In cases where the simultaneous use of clarithromycin with statins cannot be avoided, it is recommended to prescribe the lowest registered statin dose. The use of a statin that does not depend on CYP3A metabolism (eg, fluvastatin) may be considered. (See section 4.5).

Oral Hypoglycemic Agents/Insulin

Concomitant use of clarithromycin with oral hypoglycaemic agents (such as sulfonylureas) and/or insulin may result in significant hypoglycaemia. Close glucose monitoring is recommended (see section 4.5).

oral anticoagulants

There is a risk of major bleeding and a significant increase in international normalized ratio (INR) and prothrombin time when clarithromycin is co-administered with warfarin (see section 4.5). INR and prothrombin times should be monitored frequently while patients are receiving clarithromycin and oral anticoagulants concomitantly. Caution should be exercised when co-administering clarithromycin with direct-acting oral anticoagulants such as dabigatran, rivaroxaban and apixaban, especially in patients at high risk of bleeding (see section 4.5).

Prolonged use can, as with other antibiotics, lead to colonization by increased numbers of non-susceptible bacteria and fungi. If infections occur, appropriate treatment should be initiated.

Attention should also be paid to the possibility of cross-resistance between clarithromycin and other macrolides, as well as lincomycin and clindamycin.

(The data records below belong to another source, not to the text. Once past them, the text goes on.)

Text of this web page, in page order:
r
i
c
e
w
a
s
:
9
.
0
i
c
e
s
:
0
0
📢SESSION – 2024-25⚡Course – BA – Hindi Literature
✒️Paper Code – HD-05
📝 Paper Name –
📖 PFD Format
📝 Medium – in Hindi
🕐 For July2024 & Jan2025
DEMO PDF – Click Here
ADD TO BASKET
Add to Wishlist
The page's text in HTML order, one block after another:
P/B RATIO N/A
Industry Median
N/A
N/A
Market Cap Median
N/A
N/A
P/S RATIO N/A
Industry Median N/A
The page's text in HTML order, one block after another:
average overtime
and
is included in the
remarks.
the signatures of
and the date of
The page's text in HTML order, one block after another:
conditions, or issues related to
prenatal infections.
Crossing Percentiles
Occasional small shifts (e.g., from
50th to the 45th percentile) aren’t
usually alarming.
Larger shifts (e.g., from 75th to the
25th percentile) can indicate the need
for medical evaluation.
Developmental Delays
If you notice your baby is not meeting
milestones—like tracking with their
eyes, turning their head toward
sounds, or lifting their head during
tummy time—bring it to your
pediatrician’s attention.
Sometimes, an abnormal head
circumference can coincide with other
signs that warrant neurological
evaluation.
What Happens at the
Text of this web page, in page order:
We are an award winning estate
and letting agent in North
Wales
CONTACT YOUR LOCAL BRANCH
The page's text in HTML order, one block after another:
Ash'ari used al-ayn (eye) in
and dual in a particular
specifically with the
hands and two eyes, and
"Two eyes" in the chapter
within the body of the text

The use of the following drugs is strictly contraindicated due to the possibility of serious drug interaction effects:

Astemizol, cisaprida, domperidona, pimozida y terfenadina

Elevated levels of cisapride have been reported in patients receiving clarithromycin and cisapride concomitantly. This can lead to prolongation of the QT interval and cardiac arrhythmias, including ventricular tachycardia, ventricular fibrillation, and torsades de pointes. Similar effects have been observed in patients receiving clarithromycin and pimozide at the same time (see section 4.3).

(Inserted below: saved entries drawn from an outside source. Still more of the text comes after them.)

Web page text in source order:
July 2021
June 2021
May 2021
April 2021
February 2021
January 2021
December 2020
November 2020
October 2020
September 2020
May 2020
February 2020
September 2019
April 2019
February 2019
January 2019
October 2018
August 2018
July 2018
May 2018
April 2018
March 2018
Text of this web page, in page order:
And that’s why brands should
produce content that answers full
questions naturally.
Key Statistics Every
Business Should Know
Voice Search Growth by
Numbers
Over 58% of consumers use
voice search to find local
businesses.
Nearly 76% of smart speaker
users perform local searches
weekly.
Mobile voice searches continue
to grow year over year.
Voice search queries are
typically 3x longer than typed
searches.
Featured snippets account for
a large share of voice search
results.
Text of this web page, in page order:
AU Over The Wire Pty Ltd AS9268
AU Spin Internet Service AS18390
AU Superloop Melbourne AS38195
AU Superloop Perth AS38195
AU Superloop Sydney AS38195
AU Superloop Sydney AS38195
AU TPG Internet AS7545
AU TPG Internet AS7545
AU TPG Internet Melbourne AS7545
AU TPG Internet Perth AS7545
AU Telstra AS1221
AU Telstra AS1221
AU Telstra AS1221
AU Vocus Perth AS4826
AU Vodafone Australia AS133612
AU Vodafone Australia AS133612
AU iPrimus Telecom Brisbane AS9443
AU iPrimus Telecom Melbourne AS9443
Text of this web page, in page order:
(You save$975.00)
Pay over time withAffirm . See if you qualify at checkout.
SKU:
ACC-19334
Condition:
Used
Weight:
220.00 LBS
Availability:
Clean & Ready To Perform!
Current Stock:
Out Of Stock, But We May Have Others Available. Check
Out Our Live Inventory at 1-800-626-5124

Macrolides have been reported to alter terfenadine metabolism, resulting in increased terfenadine levels, which have occasionally been associated with cardiac arrhythmias such as QT prolongation, ventricular tachycardia, ventricular fibrillation, and torsades de pointes (see section 4.3). In a study with 14 healthy volunteers, concomitant administration of clarithromycin and terfenadine produced a 2- to 3-fold increase in the serum level of the acute metabolite of terfenadine and prolongation of the QT interval with no clinically detectable effect. . It's done. Similar effects have been observed with the simultaneous administration of astemizole and other macrolides.

ergot alkaloids

Post-marketing reports indicate that co-administration of clarithromycin with ergotamine or dihydroergotamine has been associated with acute ergot toxicity characterized by vasospasm and ischemia of the extremities and other tissues, including the central nervous system. Concomitant administration of clarithromycin and ergot alkaloids is contraindicated (see section 4.3).

Midazolam oral

When midazolam was co-administered with clarithromycin tablets (500 mg twice daily), the AUC of midazolam was increased 7-fold after oral administration of midazolam. Concomitant administration of oral midazolam and clarithromycin is contraindicated (see section 4.3).

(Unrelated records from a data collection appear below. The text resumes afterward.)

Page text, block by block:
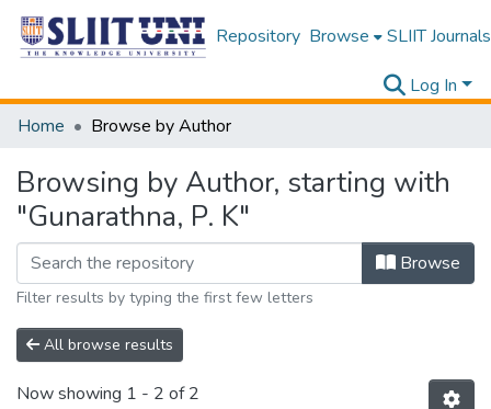
Repository Browse SLIIT Journals
Log In
Home
Browse by Author
Browsing by Author, starting with
"Gunarathna, P. K"
Browse
Filter results by typing the first few letters
All browse results
Now showing 1 - 2 of 2
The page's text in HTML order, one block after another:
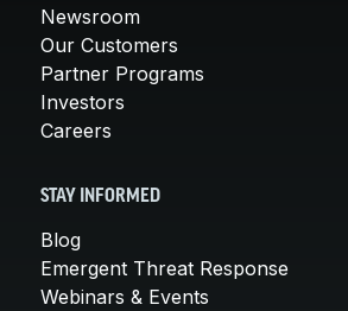
Newsroom
Our Customers
Partner Programs
Investors
Careers
STAY INFORMED
Blog
Emergent Threat Response
Webinars & Events
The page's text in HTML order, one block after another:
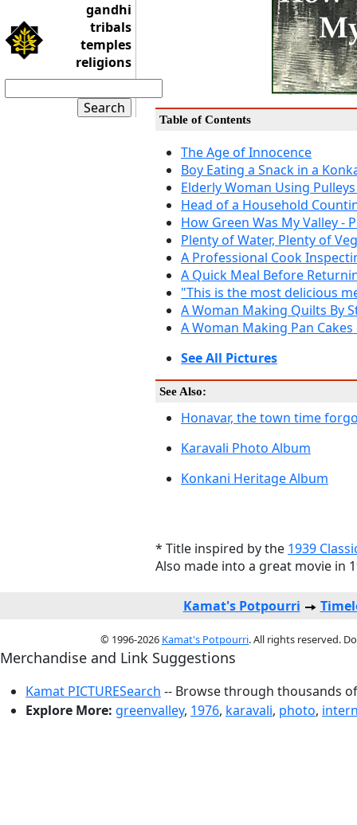
gandhi
tribals
temples
religions
Table of Contents
The Age of Innocence
Boy Eating a Snack in a
Elderly Woman Using
Head of a Household
How Green Was My Valley -
Plenty of Water, Plenty of
A Professional Cook
A Quick Meal Before
"This is the most delicious
A Woman Making Quilts By
A Woman Making Pan
See All Pictures
See Also:
Honavar, the town time
Karavali Photo Album
Konkani Heritage Album
* Title inspired by the 1939
Also made into a great movie in
Kamat's Potpourri
© 1996-2026 Kamat's Potpourri. All rights reserved.
Merchandise and Link Suggestions
Kamat PICTURESearch -- Browse through thousands
Explore More: greenvalley, 1976, karavali, photo,
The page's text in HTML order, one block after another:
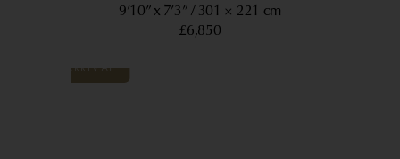
9’10” x 7’3” 301 × 221 cm
£6,850
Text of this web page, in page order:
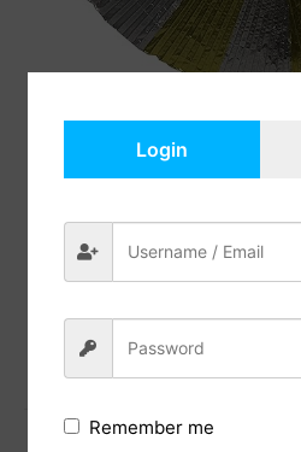
Isis Wings with Sticks
Share:
Previous Post
Login
Remember me
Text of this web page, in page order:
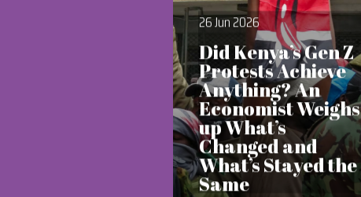
26 Jun 2026
Did Kenya’s Gen Z
Protests Achieve
Anything? An
Economist Weighs
up What’s
Changed and
What’s Stayed the
Same
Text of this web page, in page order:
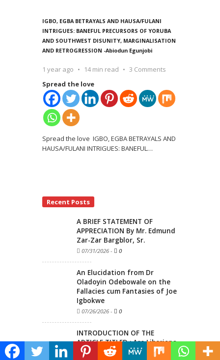
IGBO, EGBA BETRAYALS AND HAUSA/FULANI
INTRIGUES: BANEFUL PRECURSORS OF YORUBA
AND SOUTHWEST DISUNITY, MARGINALISATION
AND RETROGRESSION -Abiodun Egunjobi
1 year ago 14 min read
3 Comments
Spread the love
Spread the love IGBO, EGBA BETRAYALS AND
HAUSA/FULANI INTRIGUES: BANEFUL…
Recent Posts
A BRIEF STATEMENT OF
APPRECIATION By Mr. Edmund
Zar-Zar Bargblor, Sr.
07/31/2026 - 0
An Elucidation from Dr
Oladoyin Odebowale on the
Fallacies cum Fantasies of Joe
Igbokwe
07/26/2026 - 0
INTRODUCTION OF THE
ARTICLE TITLED : Are Liberians
Really Ignorant of History Or
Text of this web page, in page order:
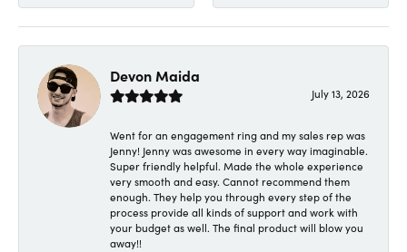
Devon Maida
July 13, 2026
Went for an engagement ring and my sales rep was
Jenny! Jenny was awesome in every way imaginable.
Super friendly helpful. Made the whole experience
very smooth and easy. Cannot recommend them
enough. They help you through every step of the
process provide all kinds of support and work with
your budget as well. The final product will blow you
away!!
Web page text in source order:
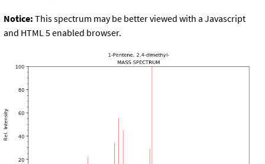
Notice: This spectrum may be better viewed with a Javascript
and HTML 5 enabled browser.
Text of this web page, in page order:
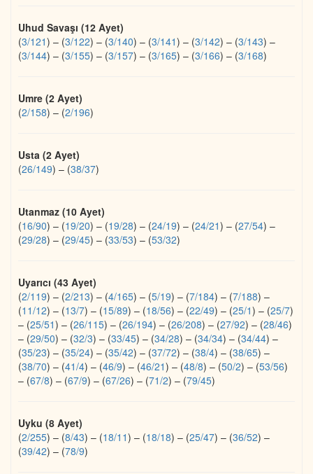
Uhud Savaşı (12 Ayet)
(3/121) – (3/122) – (3/140) – (3/141) – (3/142) – (3/143) –
(3/144) – (3/155) – (3/157) – (3/165) – (3/166) – (3/168)
Umre (2 Ayet)
(2/158) – (2/196)
Usta (2 Ayet)
(26/149) – (38/37)
Utanmaz (10 Ayet)
(16/90) – (19/20) – (19/28) – (24/19) – (24/21) – (27/54) –
(29/28) – (29/45) – (33/53) – (53/32)
Uyarıcı (43 Ayet)
(2/119) – (2/213) – (4/165) – (5/19) – (7/184) – (7/188) –
(11/12) – (13/7) – (15/89) – (18/56) – (22/49) – (25/1) – (25/7)
– (25/51) – (26/115) – (26/194) – (26/208) – (27/92) – (28/46)
– (29/50) – (32/3) – (33/45) – (34/28) – (34/34) – (34/44) –
(35/23) – (35/24) – (35/42) – (37/72) – (38/4) – (38/65) –
(38/70) – (41/4) – (46/9) – (46/21) – (48/8) – (50/2) – (53/56)
– (67/8) – (67/9) – (67/26) – (71/2) – (79/45)
Uyku (8 Ayet)
(2/255) – (8/43) – (18/11) – (18/18) – (25/47) – (36/52) –
(39/42) – (78/9)

HMG-CoA reductase inhibitors (statins)

Concomitant use of clarithromycin with lovastatin or simvastatin is contraindicated (see 4.3) as these statins are extensively metabolized by CYP3A4 and concomitant treatment with clarithromycin increases their plasma concentrations, increasing the risk of myopathy, including rhabdomyolysis. Reports of rhabdomyolysis have been received in patients receiving clarithromycin concomitantly with these statins. If treatment with clarithromycin cannot be avoided, lovastatin or simvastatin should be discontinued during treatment.

Caution should be exercised when prescribing clarithromycin with statins. In cases where the simultaneous use of clarithromycin with statins cannot be avoided, it is recommended to prescribe the lowest registered statin dose. The use of a statin that does not depend on CYP3A metabolism (eg, fluvastatin) may be considered. Patients should be monitored for signs and symptoms of myopathy.

lomitapide

Co-administration of clarithromycin with lomitapide is contraindicated due to the potential for significantly elevated transaminase levels to occur (see section 4.3).

Effects of other drugs on clarithromycin.

CYP3A-inducing drugs (eg, rifampicin, phenytoin, carbamazepine, phenobarbital, St. John's wort) can induce the metabolism of clarithromycin. This can result in subtherapeutic levels of clarithromycin, leading to reduced efficacy. In addition, it may be necessary to monitor plasma levels of the CYP3A inducer, which may be increased due to CYP3A inhibition by clarithromycin (see also relevant product information for the administered CYP3A4 inducer). Co-administration of rifabutin and clarithromycin resulted in increased rifabutin and decreased serum clarithromycin levels, along with an increased risk of uveitis.

The following drugs are known or suspected to affect circulating concentrations of clarithromycin. The clarithromycin dose may need to be adjusted or alternative therapies may need to be considered.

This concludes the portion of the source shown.